- [What you should do]: Can you retype only the lines from the one with "Provincia de La Convención [4, 424, 152, 440]" through the final line of the material, exactly as given?

▬▬▬

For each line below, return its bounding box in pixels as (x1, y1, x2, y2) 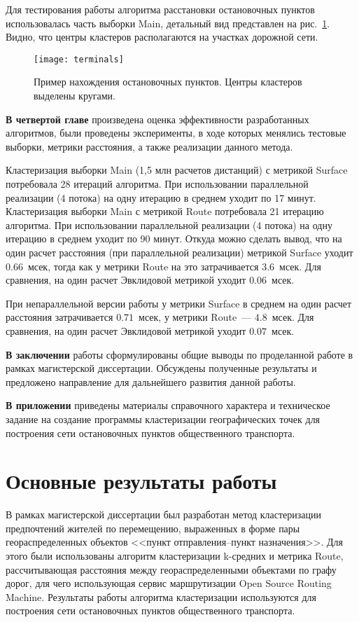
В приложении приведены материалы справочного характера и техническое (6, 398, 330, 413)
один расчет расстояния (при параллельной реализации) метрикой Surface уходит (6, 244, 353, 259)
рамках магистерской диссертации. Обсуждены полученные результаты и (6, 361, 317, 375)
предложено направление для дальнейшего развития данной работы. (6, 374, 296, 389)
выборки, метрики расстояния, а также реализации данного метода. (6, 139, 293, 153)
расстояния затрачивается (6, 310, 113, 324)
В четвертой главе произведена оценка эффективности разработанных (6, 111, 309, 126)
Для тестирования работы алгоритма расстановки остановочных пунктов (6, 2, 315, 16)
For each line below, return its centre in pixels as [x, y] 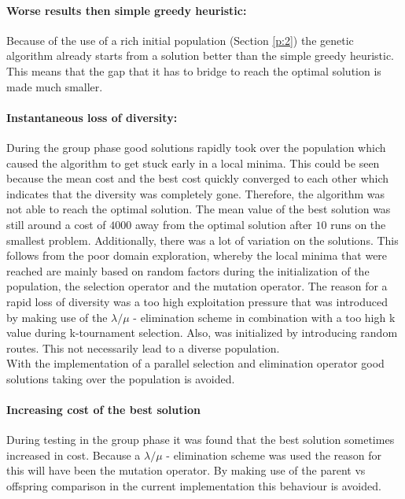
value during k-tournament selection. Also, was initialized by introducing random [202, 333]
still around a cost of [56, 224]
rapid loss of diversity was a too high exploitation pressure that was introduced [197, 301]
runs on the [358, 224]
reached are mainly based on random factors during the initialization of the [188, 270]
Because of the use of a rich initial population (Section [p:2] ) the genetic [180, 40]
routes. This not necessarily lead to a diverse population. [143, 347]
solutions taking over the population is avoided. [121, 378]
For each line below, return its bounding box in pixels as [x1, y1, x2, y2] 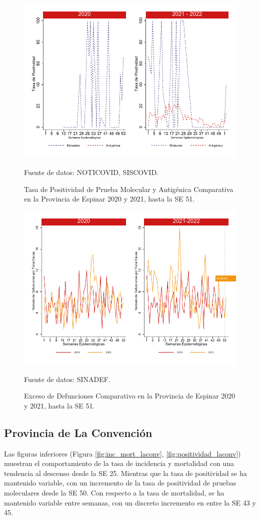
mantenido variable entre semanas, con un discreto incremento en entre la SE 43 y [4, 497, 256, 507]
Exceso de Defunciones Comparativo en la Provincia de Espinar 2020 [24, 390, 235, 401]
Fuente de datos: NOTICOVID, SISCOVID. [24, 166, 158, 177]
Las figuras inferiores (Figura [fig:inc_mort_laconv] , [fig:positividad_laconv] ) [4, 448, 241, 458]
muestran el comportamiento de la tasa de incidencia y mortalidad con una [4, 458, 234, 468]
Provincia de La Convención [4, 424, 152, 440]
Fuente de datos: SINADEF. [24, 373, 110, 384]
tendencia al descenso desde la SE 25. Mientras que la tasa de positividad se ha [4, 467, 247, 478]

▬▬▬

- [Result for this exercise]:
Provincia de La Convención [4, 424, 152, 440]
Fuente de datos: SINADEF. [24, 373, 110, 384]
tendencia al descenso desde la SE 25. Mientras que la tasa de positividad se ha [4, 467, 247, 478]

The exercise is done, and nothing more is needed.